By Sahar Chmais
CORRECTION: The event will be on Saturday, June 19, not Sunday.
Buda will host its second annual Juneteenth celebration on Sunday, June 19, so community members can commemorate the day slaves in Texas gained their freedom.
Last year, the city hosted a parade to comply with COVID-19 mandates, but this year the celebration will be more interactive. Residents will meet at the Buda City Park Pavillion from 10 a.m. to 2 p.m. to listen to music, partake in activities and eat food in an outdoor setting.
Juneteenth is known as an independence day that commemorates the announcement of the abolition of slavery in Texas and other former confederate states on June 19, 1865. This came nearly two years after slaves in the U.S. gained their freedom. The Texas Legislature was the first state to establish Juneteenth as a holiday of significance in the late 1970s and made it a state holiday in 1980.

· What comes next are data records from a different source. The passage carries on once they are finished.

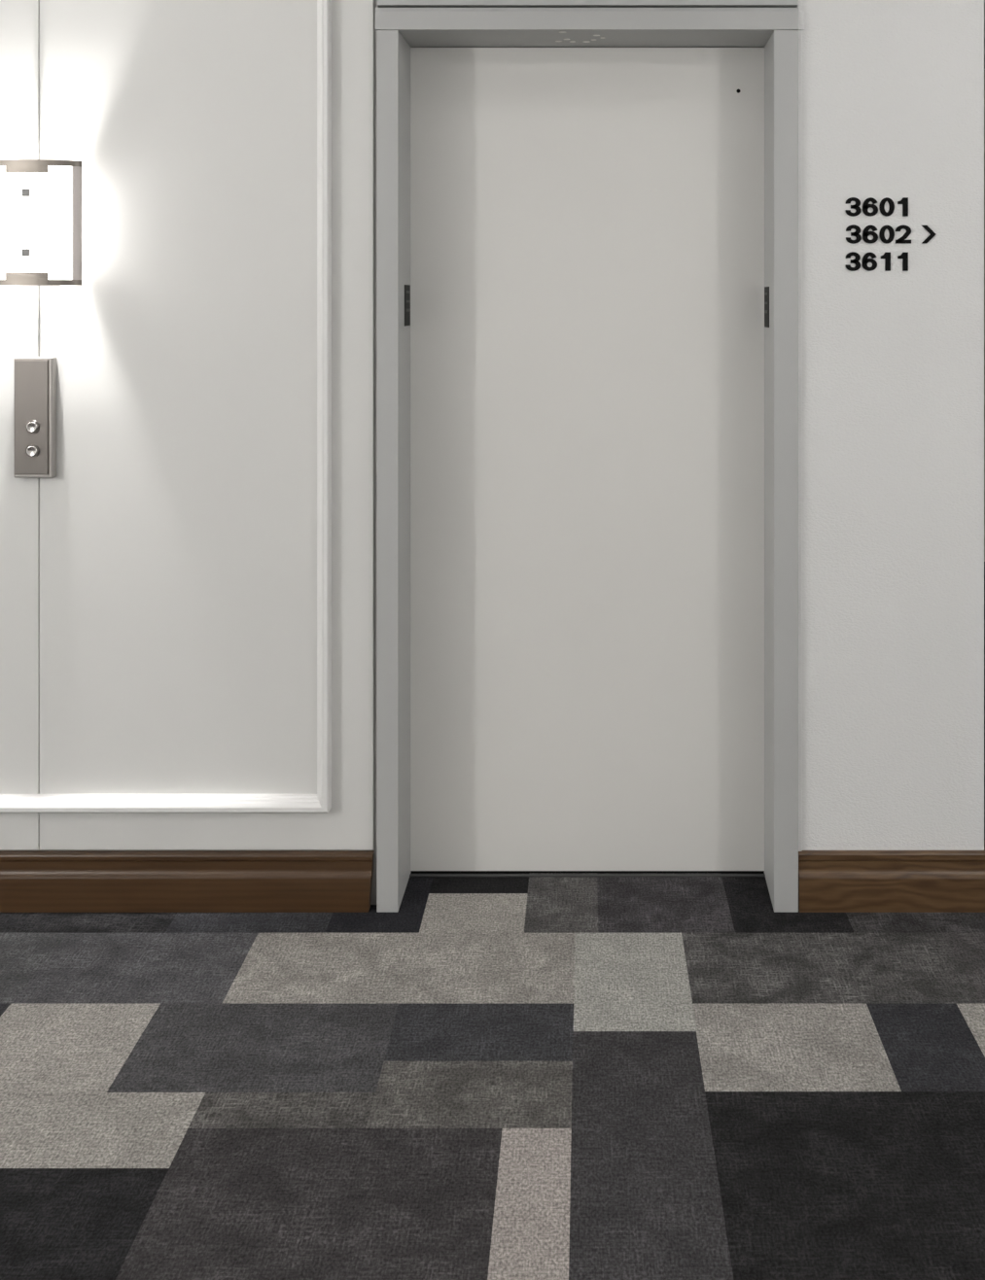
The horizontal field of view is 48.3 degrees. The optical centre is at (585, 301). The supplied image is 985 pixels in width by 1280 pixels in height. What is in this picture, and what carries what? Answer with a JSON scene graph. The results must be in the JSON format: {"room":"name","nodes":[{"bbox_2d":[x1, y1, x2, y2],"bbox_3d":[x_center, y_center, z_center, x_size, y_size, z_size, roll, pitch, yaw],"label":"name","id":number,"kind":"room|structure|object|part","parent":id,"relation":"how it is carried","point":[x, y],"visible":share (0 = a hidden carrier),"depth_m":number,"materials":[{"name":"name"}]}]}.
{"room":"lobby","nodes":[
{"label":"lobby","id":0,"kind":"room"},
{"bbox_2d":[0,0,378,904],"bbox_3d":[-3.249,0.081,2.725,5.502,2.750,0.200,0,0,0],"label":"wall","id":1,"kind":"structure","parent":0,"point":[158,590],"depth_m":2.62,"materials":[{"name":"beige paint"}]},
{"bbox_2d":[14,356,56,478],"bbox_3d":[-1.316,0.277,2.609,0.092,0.288,0.032,0,0,0],"label":"elevator call panel","id":2,"kind":"object","parent":1,"relation":"attached to","point":[35,377],"visible":1,"depth_m":2.60,"materials":[{"name":"grey metal"}]},
{"bbox_2d":[0,159,82,285],"bbox_3d":[-1.312,-0.185,2.591,0.232,0.296,0.067,0,0,0],"label":"wall sconce","id":3,"kind":"object","parent":1,"relation":"attached to","point":[41,200],"visible":1,"depth_m":2.56,"materials":[{"name":"white glass"}]},
{"bbox_3d":[-1.312,-0.185,2.565,0.099,0.234,0.004,0,0,0],"label":"glass","id":4,"kind":"part","parent":3,"relation":"part of","materials":[{"name":"white glass"}]},
{"bbox_3d":[-1.312,-0.317,2.566,0.100,0.030,0.008,0,0,0],"label":"band plate","id":5,"kind":"part","parent":3,"relation":"part of","materials":[{"name":"silver metal"}]},
{"bbox_3d":[-1.312,-0.053,2.566,0.100,0.030,0.008,0,0,0],"label":"band plate","id":6,"kind":"part","parent":3,"relation":"part of","materials":[{"name":"silver metal"}]},
{"bbox_3d":[-1.204,-0.185,2.588,0.022,0.269,0.005,0,0,-45],"label":"rail","id":7,"kind":"part","parent":3,"relation":"part of","materials":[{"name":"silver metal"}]},
{"bbox_2d":[0,0,331,812],"bbox_3d":[-1.347,0.110,2.608,1.473,2.215,0.033,0,0,0],"label":"trim","id":8,"kind":"structure","parent":1,"relation":"attached to","point":[321,802],"depth_m":2.59,"materials":[{"name":"white paint"}]},
{"bbox_2d":[0,850,374,912],"bbox_3d":[-3.254,1.389,2.612,5.492,0.134,0.025,0,0,0],"label":"baseboard","id":9,"kind":"structure","parent":1,"relation":"attached to","point":[30,881],"depth_m":2.60,"materials":[{"name":"brown wood"}]},
{"bbox_2d":[795,0,983,850],"bbox_3d":[0.732,0.081,4.360,0.450,2.750,3.480,0,0,0],"label":"wall","id":10,"kind":"structure","parent":0,"point":[892,90],"depth_m":2.62,"materials":[{"name":"paint"}]},
{"bbox_2d":[796,0,803,851],"bbox_3d":[0.515,0.012,2.614,0.016,2.612,0.012,0,0,0],"label":"trim","id":11,"kind":"structure","parent":10,"relation":"attached to","point":[799,6],"depth_m":2.61,"materials":[{"name":"paint"}]},
{"bbox_2d":[845,197,907,216],"bbox_3d":[0.699,-0.226,2.619,0.149,0.046,0.004,0,0,0],"label":"room number","id":12,"kind":"object","parent":10,"relation":"attached to","point":[904,201],"visible":1,"depth_m":2.62,"materials":[{"name":"black paint"}]},
{"bbox_2d":[845,251,907,271],"bbox_3d":[0.699,-0.095,2.619,0.149,0.045,0.004,0,0,0],"label":"room number","id":13,"kind":"object","parent":10,"relation":"attached to","point":[886,256],"visible":1,"depth_m":2.62,"materials":[{"name":"black paint"}]},
{"bbox_2d":[845,224,910,243],"bbox_3d":[0.703,-0.161,2.619,0.156,0.045,0.004,0,0,0],"label":"room number","id":14,"kind":"object","parent":10,"relation":"attached to","point":[865,232],"visible":1,"depth_m":2.62,"materials":[{"name":"black paint"}]},
{"bbox_2d":[797,850,984,912],"bbox_3d":[0.741,1.387,2.610,0.464,0.138,0.020,0,0,0],"label":"baseboard","id":15,"kind":"structure","parent":10,"relation":"attached to","point":[828,881],"depth_m":2.60,"materials":[{"name":"brown wood"}]},
{"bbox_2d":[921,225,934,242],"bbox_3d":[0.824,-0.161,2.619,0.034,0.044,0.004,0,0,0],"label":"direction arrow","id":16,"kind":"object","parent":10,"relation":"attached to","point":[931,233],"visible":1,"depth_m":2.62,"materials":[{"name":"black paint"}]},
{"bbox_3d":[0.005,-0.999,2.755,1.005,0.590,0.190,0,0,0],"label":"wall","id":17,"kind":"structure","parent":0,"visible":0},
{"bbox_2d":[375,0,797,912],"bbox_3d":[0.004,0.081,2.717,1.009,2.750,0.235,0,0,0],"label":"door","id":18,"kind":"structure","parent":17,"relation":"in","point":[587,210],"depth_m":2.77,"materials":[{"name":"grey paint"}]},
{"bbox_3d":[-0.444,0.010,2.722,0.002,0.102,0.076,0,0,0],"label":"strike plate","id":19,"kind":"part","parent":18,"relation":"part of","materials":[{"name":"black metal"}]},
{"bbox_3d":[0.004,-0.697,2.630,1.009,0.008,0.060,0,0,0],"label":"header moulding","id":20,"kind":"part","parent":18,"relation":"part of","materials":[{"name":"grey paint"}]},
{"bbox_3d":[0.005,-1.000,2.632,1.004,0.588,0.056,0,0,0],"label":"transom panel","id":21,"kind":"part","parent":18,"relation":"part of","materials":[{"name":"grey paint"}]},
{"bbox_3d":[0.452,0.015,2.722,0.002,0.101,0.076,0,0,2],"label":"strike plate","id":22,"kind":"part","parent":18,"relation":"part of","materials":[{"name":"black metal"}]}
]}

Buda was ground to this piece of history as it is home to the Antioch Colony, a rural African-American community built by freed slaves in 1870. On Feb. 1, 1859, Joseph F. Rowley and his family emigrated from California to Texas and purchased 490 acres near Onion Creek. He sold tracts of the property to former slaves after the Civil War, which helped them establish a farming settlement.
Buda hosted its first Juneteenth celebration in 2020 bringing a message of peace and establishing tradition. Residents of all ages joined the parade with banners, music and lively chatter. Minnie Nelson and Winnie Moyer, descendants of the Antioch Colony’s early settlers, also joined and discussed their roots in Buda.